Pfi Crisis Hits Bart’s & London


‘Direct government investment is by far the cheapest and best way to build new hospitals,’ said a UNISON spokeswoman yesterday, in response to the crisis at the Royal London and Bart’s hospitals.

One thousand doctors have appealed directly to prime minister Blair to allow a £1.1 billion PFI project, to rebuild the London and part of Bart’s, to go ahead.

In an open letter published in The Times, the doctors warn that allowing the scheme to ‘collapse’ would be a ‘cruel injustice’ to the people of east London.

The signatories claim the prime minister gave a personal commitment to the redevelopment in 1998, reversing years of indecision over the fate of the two hospitals.

The Department of Health (DoH) ordered a further review last December in the face of the project’s soaring costs.

The UNISON spokeswoman added: ‘We are absolutely opposed to the private finance initiative.

‘Trusts are tied into 30 year contracts. They start off with schemes and don’t realise just how much money has to be poured into them.

‘A lot of people have a finger in the PFI pie. A lot of money goes on the plumbing, into consultants’, contractors’ and financiers’ pockets, leaving not much over for patient care.
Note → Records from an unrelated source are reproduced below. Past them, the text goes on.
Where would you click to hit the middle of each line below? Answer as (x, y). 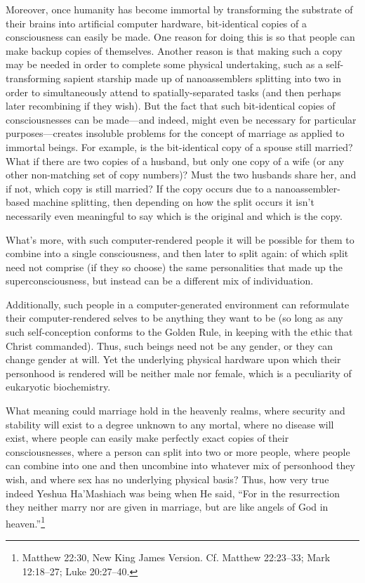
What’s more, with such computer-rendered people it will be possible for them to (180, 239)
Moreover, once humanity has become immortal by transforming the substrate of (179, 9)
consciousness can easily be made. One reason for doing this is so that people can (180, 37)
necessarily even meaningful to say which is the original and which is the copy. (174, 215)
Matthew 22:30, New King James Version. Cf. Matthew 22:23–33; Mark (176, 557)
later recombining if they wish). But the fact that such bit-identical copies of (171, 106)
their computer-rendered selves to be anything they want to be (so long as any (174, 318)
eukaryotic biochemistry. (58, 387)

‘We’ve seen failure after failure with shoddy school and hospital buildings, with pupils and patients having to suffer.’

The doctors’ letter points out that the hospitals serve ‘some of the most ethnically diverse and deprived (people) in the country’ who deserve the state-of-the-art facilities the project would provide.

It also warns that without these hospitals, London’s ability to cope with another serious terrorist incident must be in doubt.

The Royal London and Bart’s treated 200 victims of the July 7th bombings.

Bart’s consultant cardiologist Dr Duncan Dymond told News Line: ‘This has been going on for eight years.

‘After Tony Blair decided he would approve the saving of Bart’s, both Bart’s and the London were packaged into the PFI scheme. The fates of Bart’s and the London are totally interdependent.

‘The DoH has told the trust to look at the Bart’s end and see whether it’s affordable.

‘The point is, without the Bart’s end there won’t be a world-class cardiac and cancer unit in the whole trust.

‘The plan has been going since 1998, to pull the plug at this late stage will be terrible for the people of east London.

‘There are three-quarters of a million people in Tower Hamlets, Hackney and Newham who rely on Bart’s and the London, some of the most deprived communities in London.’

The doctors, including 450 consultants and professors, say the decision to review the provision of cancer and cardiac services would seriously affect trauma and emergency care facilities.

Their letter says: ‘The loss of any of these services would be damaging to the health of this vulnerable population and irretrievably damage our medical school.’

The contract with private partner Skanska lapses at the end of January.

The Royal London and Bart’s is not the only trust hit by PFI costs.

The government is having to consider scaling back or scrapping about ten big PFI schemes, including ones at Bristol, Liverpool and Newcastle, over runaway costs which threaten to bankrupt trusts.